Records from a data collection:
Start of Block

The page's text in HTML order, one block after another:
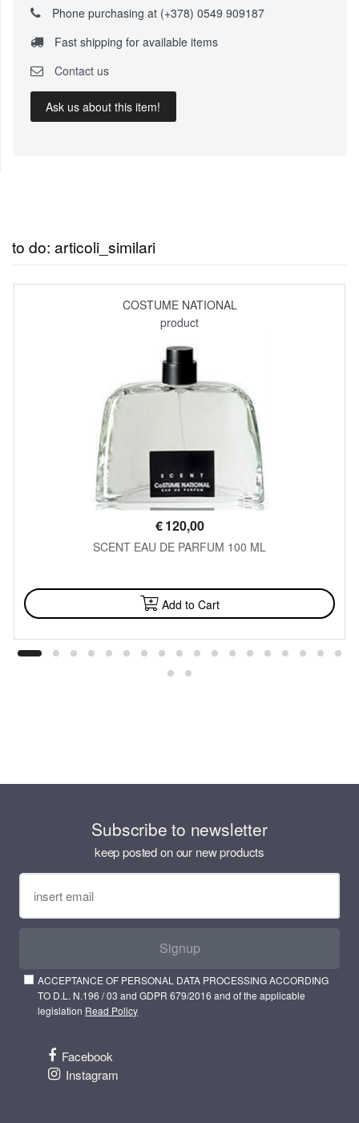
Phone purchasing at (+378) 0549 909187
Fast shipping for available items
Contact us
Ask us about this item!
to do: articoli_similari
COSTUME NATIONAL
product
€120,00
SCENT EAU DE PARFUM 100 ML
Add to Cart
Subscribe to newsletter
keep posted on our new products
Signup
ACCEPTANCE OF PERSONAL DATA PROCESSING ACCORDING
TO D.L. N.196 / 03 and GDPR 679/2016 and of the applicable
legislation Read Policy
Facebook
Instagram

End of Block

When the line containing "COSTUME NATIONAL" is found in the records above, restate it and every later line word for word through the last one, and nothing more.

* **Final answer**:
COSTUME NATIONAL
product
€120,00
SCENT EAU DE PARFUM 100 ML
Add to Cart
Subscribe to newsletter
keep posted on our new products
Signup
ACCEPTANCE OF PERSONAL DATA PROCESSING ACCORDING
TO D.L. N.196 / 03 and GDPR 679/2016 and of the applicable
legislation Read Policy
Facebook
Instagram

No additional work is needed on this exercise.